((
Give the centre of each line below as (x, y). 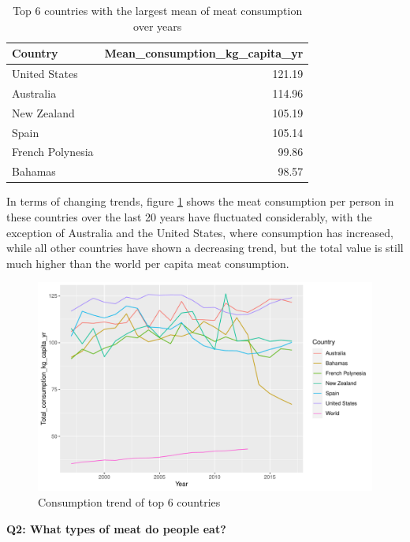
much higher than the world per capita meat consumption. (148, 263)
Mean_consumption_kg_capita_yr (204, 53)
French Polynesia (53, 152)
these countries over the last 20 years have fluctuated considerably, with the (189, 216)
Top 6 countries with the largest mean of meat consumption (158, 10)
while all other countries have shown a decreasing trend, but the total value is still (205, 248)
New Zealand (43, 112)
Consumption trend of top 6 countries (129, 501)
))
**What is expected**
Go through the records and show every line with the string "trend" in it.

**Answer box**
while all other countries have shown a decreasing trend, but the total value is still (205, 248)
Consumption trend of top 6 countries (129, 501)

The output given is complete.